The final method we'll try takes advantage of Bayes theorem for hyperparameter tuning. Like before, the search space for non-categorical hyperparameters is defined by a set of probability distributions, in this case in the form of priors. Care will be needed when selecting these prior distributions. Each parameter configuration will be validated using 5-fold Cross-Validation. Afterwards, the best model will be selected, and tested against our held-out test set.

In [9]:
%%time

# setup parameter space
parameters = {
    'criterion':["gini", "entropy", "log_loss"],
    'n_estimators':Integer(50,1000,prior='uniform'),
    'max_depth':Integer(1,20,prior='uniform'),
    'min_samples_split':Integer(2,5,prior='log-uniform'),
    'min_samples_leaf':Integer(1,5,prior='log-uniform'),
    'max_features':["sqrt", "log2"]
}

# create an instance of the bayesian search object
b = BayesSearchCV(RandomForestClassifier(random_state=42), parameters, cv=5, n_iter=10, random_state=42, n_jobs=-1)
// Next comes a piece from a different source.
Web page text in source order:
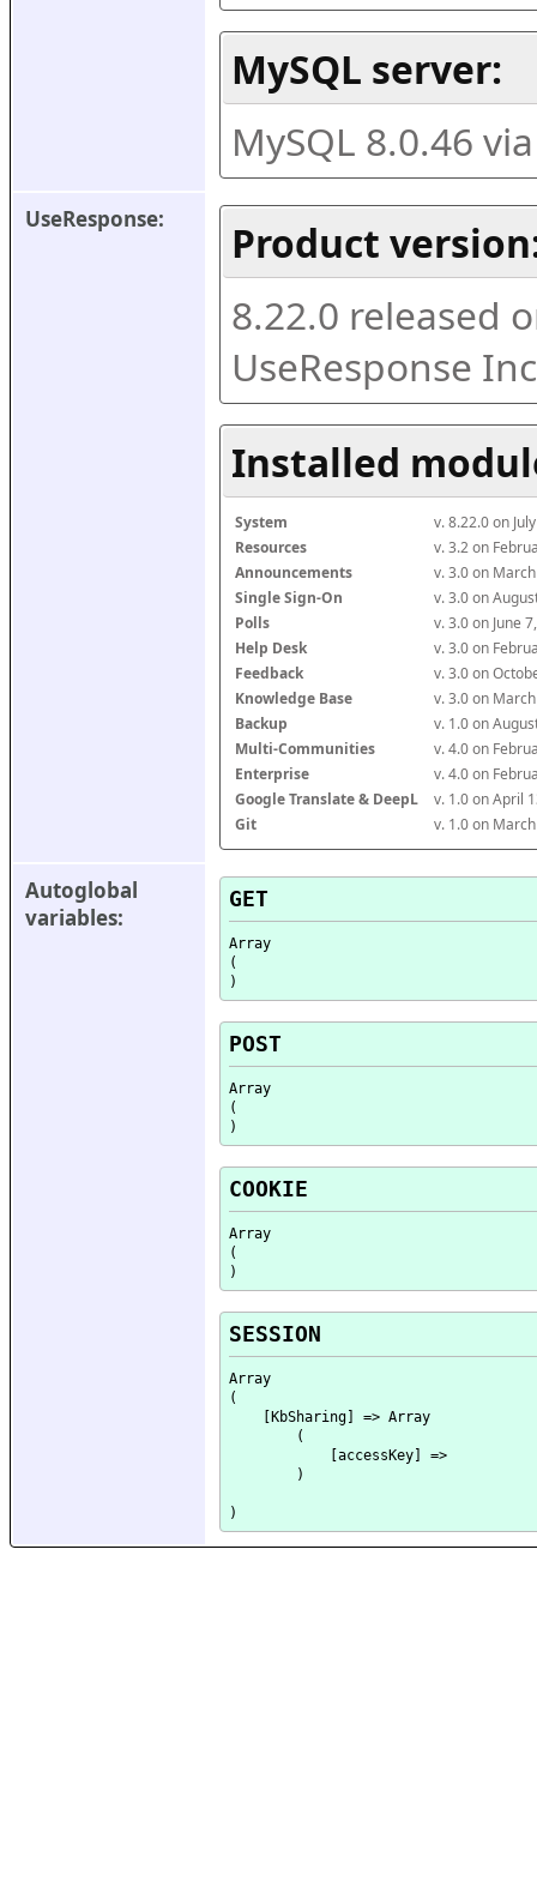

# conduct randomized search over the parameter space
b.fit(X_train,y_train)

# show best parameter configuration found for classifier
cls_params3 = b.best_params_
cls_params3

CPU times: user 9.86 s, sys: 60.4 ms, total: 9.92 s
Wall time: 58.9 s


OrderedDict([('criterion', 'entropy'),
             ('max_depth', 18),
             ('max_features', 'sqrt'),
             ('min_samples_leaf', 2),
             ('min_samples_split', 2),
             ('n_estimators', 481)])

In [10]:
# compute performance on test set
print_results(b.best_estimator_, X_test, y_test)

accuracy score: 0.89
precision score: 0.98
recall score: 0.74
f1 score: 0.84
ROC AUC score: 0.9657453708546919


## Conclusion

We have tested out 6 key hyperparameters for Random Forest, using 3 popular techniques for parameter tuning. All results listed below are dependent on the dataset used in this notebook: 

* Bayesian optimization takes a bit longer to run than Randomized Search, but the Bayesian approach yields slightly better results for the same number of iterations.
* Both Randomized Search and Bayesian Optimization benefit from being able to handle distributions for their non-categorical hyperparameters.
* Grid Search is by far the slowest method, and suffers from needing the parameters defined in an array (as opposed to a distribution). Yields results that are somewhat better than the baseline!